CHINA: Communist China used to consider golf a decadent way for capitalists to waste their time but China's new leisure-loving rich have different ideas. After two decades of economic growth, plaid trousers and golf shoes have edged out the Mao suits and People's Liberation Army slippers.
These days there are 200 golf courses in China, compared to just 20 in the 1980s, and the golf market is estimated to be worth around €7 billion a year. Two million Chinese tee off on a regular basis, playing the sport some call "Green Opium".
There is no more potent a sign of China's flourishing love affair with the game than the world's biggest golf club, Mission Hills near Shenzhen, which has a record-breaking 180 holes. Advertising hoardings for the giant Mission Hills club are visible soon after you land at the airport in the booming city of Shenzhen, each billboard proudly trumpeting the club's 10 championship courses.
"Easily China could be the biggest world's largest golfing population," says Tenniel Chu, executive director of Mission Hills. "Even if just 3 per cent of the population play golf, that's nearly 40 million players, a huge golfing population already."
Chu is the son of the founder of Mission Hills, David Chu, a Hong Kong industrialist, who has been doing business in China since 1979. He started off in 1994 with a course designed by Jack Nicklaus. More than 10 years later, the Guinness Book of Records lists it as the largest golf club on the planet, replacing 107-year-old Pinehurst in North Carolina, which has eight courses.

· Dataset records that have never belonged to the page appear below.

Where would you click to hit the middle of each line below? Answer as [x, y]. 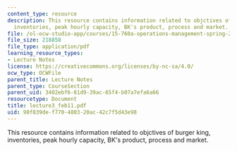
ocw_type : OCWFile [34, 73]
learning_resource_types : [45, 54]
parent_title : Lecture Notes [50, 79]
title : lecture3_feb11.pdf [47, 106]
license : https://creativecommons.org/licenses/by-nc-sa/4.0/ [101, 66]
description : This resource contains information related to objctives [115, 20]
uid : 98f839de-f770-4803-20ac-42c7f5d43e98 [72, 112]
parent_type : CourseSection [49, 86]
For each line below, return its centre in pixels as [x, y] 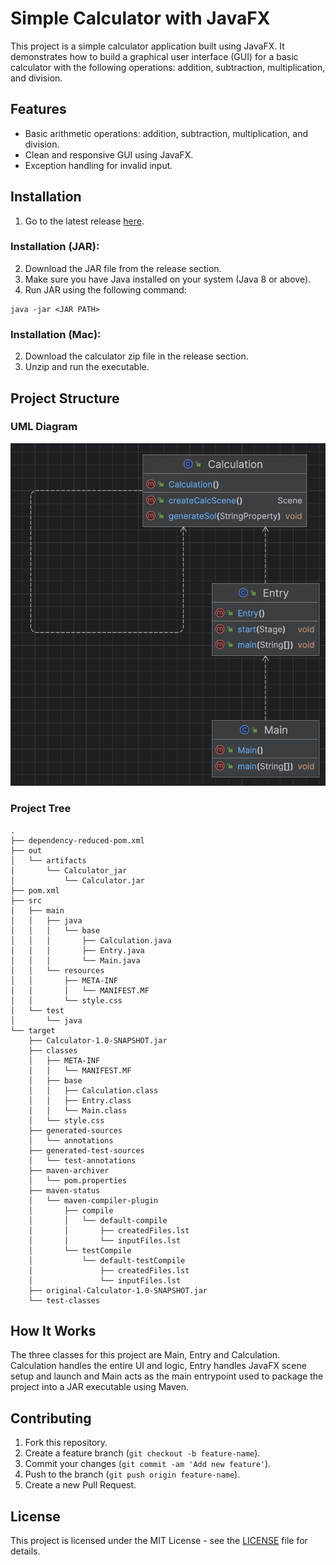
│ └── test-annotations [82, 1160]
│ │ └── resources [57, 970]
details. [25, 1551]
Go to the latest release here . [84, 221]
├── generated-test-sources [86, 1150]
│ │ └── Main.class [78, 1110]
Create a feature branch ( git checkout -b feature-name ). [142, 1453]
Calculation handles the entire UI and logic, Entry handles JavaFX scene [158, 1366]
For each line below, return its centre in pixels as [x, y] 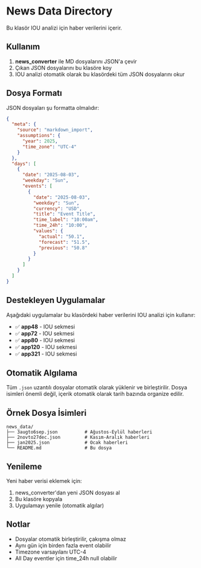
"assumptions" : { [39, 136]
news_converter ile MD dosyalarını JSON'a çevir [76, 61]
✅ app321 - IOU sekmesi [46, 354]
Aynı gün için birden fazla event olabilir [63, 545]
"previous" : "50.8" [63, 248]
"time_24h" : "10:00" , [60, 225]
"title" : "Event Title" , [64, 214]
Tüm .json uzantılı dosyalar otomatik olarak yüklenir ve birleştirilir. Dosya [97, 388]
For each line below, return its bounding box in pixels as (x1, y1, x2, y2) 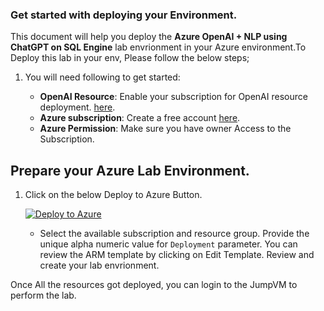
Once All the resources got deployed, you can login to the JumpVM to (10, 279, 298, 291)
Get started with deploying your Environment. (10, 8, 238, 22)
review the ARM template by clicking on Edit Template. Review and (39, 249, 315, 261)
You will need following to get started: (24, 71, 181, 83)
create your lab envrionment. (39, 259, 160, 272)
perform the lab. (10, 289, 77, 302)
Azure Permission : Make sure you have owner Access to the (39, 123, 292, 135)
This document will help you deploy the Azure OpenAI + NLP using (10, 31, 288, 43)
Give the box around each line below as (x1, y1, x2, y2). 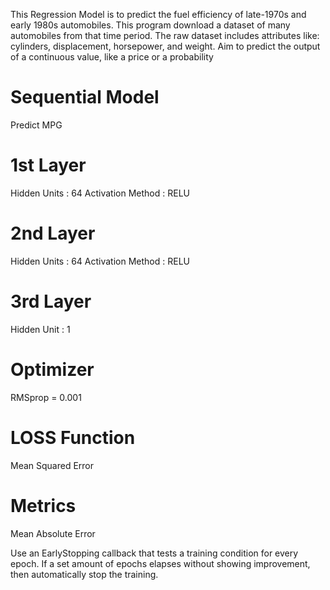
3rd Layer (10, 290, 92, 313)
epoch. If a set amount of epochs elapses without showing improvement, (10, 557, 311, 569)
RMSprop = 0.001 (10, 391, 82, 403)
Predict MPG (10, 119, 63, 131)
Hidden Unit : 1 (10, 323, 71, 335)
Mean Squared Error (10, 459, 95, 471)
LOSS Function (10, 426, 136, 449)
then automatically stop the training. (10, 568, 159, 580)
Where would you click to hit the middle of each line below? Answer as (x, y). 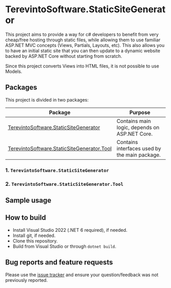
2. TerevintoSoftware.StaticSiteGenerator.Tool (64, 184)
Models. (14, 71)
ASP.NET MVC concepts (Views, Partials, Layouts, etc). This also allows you (85, 45)
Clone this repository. (35, 241)
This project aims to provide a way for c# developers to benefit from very (82, 34)
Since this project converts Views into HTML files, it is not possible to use (82, 66)
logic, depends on (138, 127)
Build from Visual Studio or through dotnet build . (64, 246)
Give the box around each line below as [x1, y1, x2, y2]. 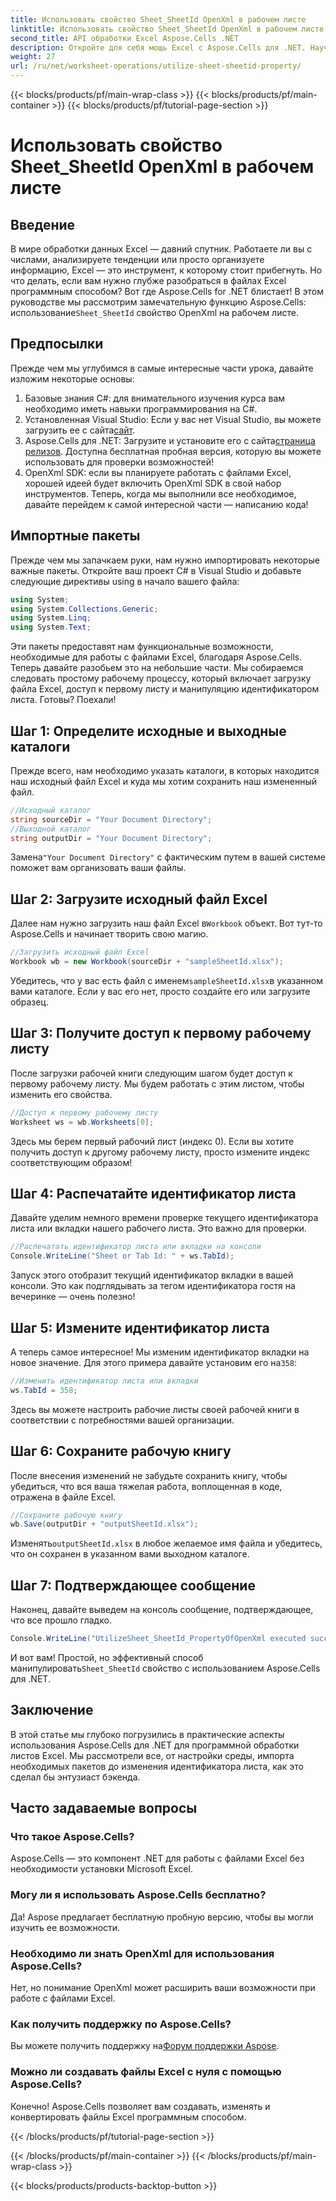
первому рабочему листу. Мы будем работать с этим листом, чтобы [10, 1077, 305, 1090]
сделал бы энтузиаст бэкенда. [10, 1771, 141, 1783]
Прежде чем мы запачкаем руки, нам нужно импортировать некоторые [10, 554, 320, 566]
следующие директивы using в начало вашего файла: [10, 575, 240, 587]
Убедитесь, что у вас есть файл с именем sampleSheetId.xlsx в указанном [10, 975, 323, 986]
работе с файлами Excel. [10, 1992, 116, 2005]
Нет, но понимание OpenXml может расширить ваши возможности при [10, 1982, 316, 1994]
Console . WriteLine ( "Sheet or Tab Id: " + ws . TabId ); [10, 1251, 235, 1261]
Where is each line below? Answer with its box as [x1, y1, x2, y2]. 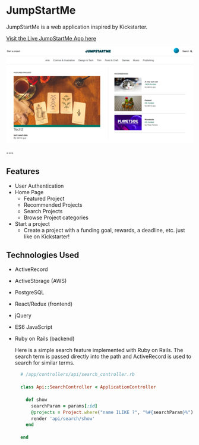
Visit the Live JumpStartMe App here [6, 35, 97, 42]
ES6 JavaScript [14, 323, 53, 331]
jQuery [14, 312, 31, 319]
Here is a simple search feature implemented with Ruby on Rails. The [14, 347, 184, 354]
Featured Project [23, 195, 65, 202]
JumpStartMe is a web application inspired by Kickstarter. [6, 23, 148, 30]
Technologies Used [6, 250, 79, 260]
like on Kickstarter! [23, 233, 70, 240]
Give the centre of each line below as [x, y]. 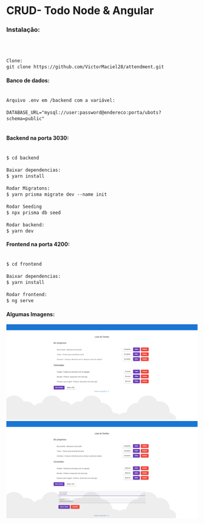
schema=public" [25, 119]
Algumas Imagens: [31, 314]
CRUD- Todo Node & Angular [80, 11]
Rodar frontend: [27, 295]
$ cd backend [23, 158]
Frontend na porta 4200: [38, 244]
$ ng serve [20, 301]
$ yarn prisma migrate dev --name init [57, 194]
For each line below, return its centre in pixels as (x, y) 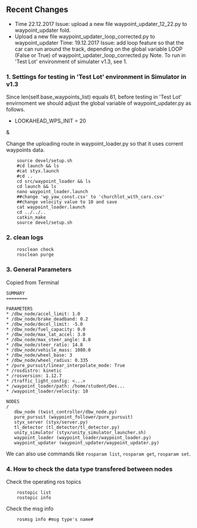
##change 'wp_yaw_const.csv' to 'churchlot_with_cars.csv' (91, 197)
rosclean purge (35, 255)
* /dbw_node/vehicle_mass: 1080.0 (49, 350)
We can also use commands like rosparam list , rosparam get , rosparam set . (98, 454)
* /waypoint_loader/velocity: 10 (47, 391)
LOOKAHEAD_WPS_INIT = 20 (50, 121)
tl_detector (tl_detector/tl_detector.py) (67, 427)
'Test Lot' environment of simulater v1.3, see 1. (71, 61)
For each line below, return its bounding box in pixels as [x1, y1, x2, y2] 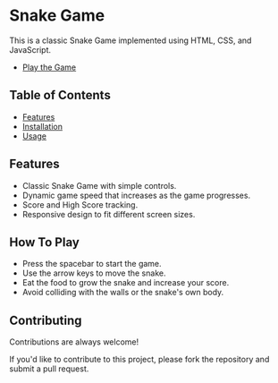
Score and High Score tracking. [21, 199, 139, 210]
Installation [21, 121, 63, 132]
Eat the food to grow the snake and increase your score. [21, 277, 230, 288]
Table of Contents [9, 88, 112, 103]
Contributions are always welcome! [9, 336, 139, 347]
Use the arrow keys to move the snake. [21, 268, 166, 278]
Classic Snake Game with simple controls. [21, 180, 177, 191]
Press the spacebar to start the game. [21, 259, 163, 269]
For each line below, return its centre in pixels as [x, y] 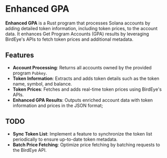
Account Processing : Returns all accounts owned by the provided [82, 67]
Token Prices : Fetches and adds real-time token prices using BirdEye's [87, 89]
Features [20, 55]
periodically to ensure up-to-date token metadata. [65, 139]
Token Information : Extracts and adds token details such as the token [86, 78]
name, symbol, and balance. [42, 84]
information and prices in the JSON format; [58, 106]
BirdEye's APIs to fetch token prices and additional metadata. [69, 39]
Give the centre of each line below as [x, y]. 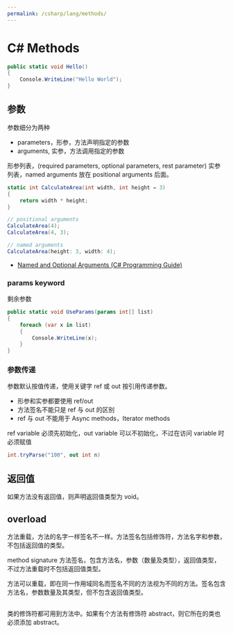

The links were designed by the some of the biggest names in the game, such as Nick Faldo, José María Olazabal, Greg Norman, Ernie Els and Jumbo Ozaki.
Mission Hills has about 7,000 members and membership to play all 10 courses costs in the region of €90,000. There is a staff of 6,000, including 2,500 caddies, and on a busy day you can have up to 2,000 golfers playing.
"About 70 per cent of our members come from Hong Kong, another 20 per cent are from the mainland while the rest come from Korea, Japan, Singapore or Taiwan," Chu says.
Shenzhen, just across the border from Hong Kong, was one of the focal points of former president Deng Xiaoping's open door policy, which kick-started China's economic miracle in 1979. Mission Hills lies between Shenzhen and Dongguan in Guangdong province, home to 85 million of China's 1.3 billion people and a region which has driven China's runaway economic growth.
Chu realised his vision just in time. Last year the central government in Beijing called a temporary halt to any new golf course developments in China to try and stop unscrupulous officials earmarking agricultural land for development as golf courses, then building houses on the land instead. "The restriction on construction has good and bad elements for us," he says. "Obviously it means people will come here, but we want the game to grow.
The fairways are open for up to 20 hours a day, with night golf facilities available; some members claim to have done 54 holes in a day.
"I really enjoy it, I've been a member for three years," says Kevin Leung, a bag manufacturer from Hong Kong. "It's the biggest club in Guangdong, indeed the world. There are more and more Chinese players coming in. The etiquette of the mainland players is not that high but it's getting better, they seem to understand the regulations better as time goes on."
The club has a three-storey pro-shop, a golfing academy, a five-star hotel, a barrage of tennis courts and a spa. It was the venue for the 1995 World Cup and Tiger Woods played Mission Hill in 2001, the only time he has played in China.
There are now a few notable Chinese golfers around, such as Zhang Lianwei, who became the first Chinese player to compete at the Masters. Universities in China are offering a golf programme and a wave of junior golfers is expected.
"You'll see a top Chinese golfer in five years, if not less," Chu says. "There are top Chinese juniors coming up and you will see more prominent Asian and Chinese players on the tour. And retired government officials are starting to play the game."
On the driving range, Jimmy Ho from Hong Kong is having a lesson with one of the Mission Hills professionals. He says his friends influenced him in his decision to joining the club.
"They were always telling me how good it is," he says, "but study is important, so I come here for lessons. Since I've started coming I've improved very quickly. I manage to play about once a week. But I'm not here for business, I'm here for fun."